Is BCPL's O-code similar enough to count?
Close but no cigar. Ocode successfully separated the front ends of the compiler (lexical, syntax analysis, and all that) from the code generator. The front ends outputted Ocode, and up to that point pretty much all BCPL compiler were the same. Some variations existed e.g. the Acorn BCPL compiler was structured as a set of overlays or whatever because of the extreme RAM limit on a BBC model B. The OCode was fed to the code generator stage which could vary wildly between implementations. So it was not originally conceived as a run-time environment.

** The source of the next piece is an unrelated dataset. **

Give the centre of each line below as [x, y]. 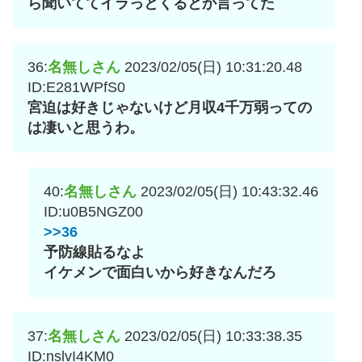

Moving on a little, M. Richards did produce INTCODE, that was a simple virtual machine designed for interpretation, to help with bootstrapping. You could cross-compile BCPL to OCODE and code generator would output INTCODE, and then write a simple but slow INTCODE interpreter on the target machine. I think the idea there was to be "just good enough" to bring up a compiler on the target machine for which you could write a native code generator. INTCODE was a bootstrap aid, not an execution environment.
The next iteration was something like CINTCODE which was designed for interpretation. CINTCODE was designed for microprocessors where address space was at a premium (C=Compact). So in the Acorn implementation of BCPL for BBC Micro, the code generator takes OCODE as input and CINTCODE as output, and the CINTCODE was interpreted by code in the *BCPL language ROM. CINTCODE implementations did permit escapes to native compiled code for those time-critical bits. The BBC Micro BCPL was created at Richards Computer Product, run by John Richards, lovely fellow. M. Richards continued to develop this stuff further in academia so there's probably a divergence between the two over time.
That said, I think CINTCODE is roughly contemporary with UCSD p System.
I'm an old man now, forgive my slips of memory.